A C vs C++ trivia question about integer constants

Here a question for C/C++ programmers with more experience than mine: I did not know until just now that the expression

p = (0 << 24) + (g << 16) + (b << 8 ) + r;

will give you bogus results even if r, g, b, and p are unsigned long. The correct expression is

p = (0L << 24L) + (g << 16L) + (b << 8L ) + r;

which avoids overflowing (g << 16L), which is otherwise evaluated as an integer and always comes up 0. Indeed, the Arduino IntegerConstants web page clearly states “By default, an integer constant is treated as an int with the attendant limitations in values” so this seems to be the expected behavior.

I was under the impression with ‘g’ being a long, that the expression ‘g << 16’ would be evaluated as a long. This doesn’t seem to be the case. Is this a C++ specific thing? Or to C and C++? Or is it “implementation-specific”?

Thanks in advance,
w

Post a sketch which demonstrates the bogus results.

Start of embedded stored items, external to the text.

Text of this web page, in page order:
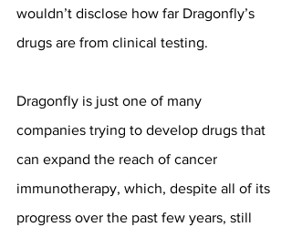
wouldn’t disclose how far Dragonfly’s
drugs are from clinical testing.
Dragonfly is just one of many
companies trying to develop drugs that
can expand the reach of cancer
immunotherapy, which, despite all of its
progress over the past few years, still

This sketch prints 65536 as expected:

void setup(void)
{
  Serial.begin(9600);
  while(!Serial);

  long result;
  long r = 1;
  result = (r << 16);
  Serial.println(result);
}

void loop(void)
{
}

Pete

Oh great, I made a stripped down example to post (because the sketch is rather long) and now the expression works fine without forcing the constants to long. I must be flubbing something, somewhere. Standby ....

Dangit, now the entire sketch works without the long contants.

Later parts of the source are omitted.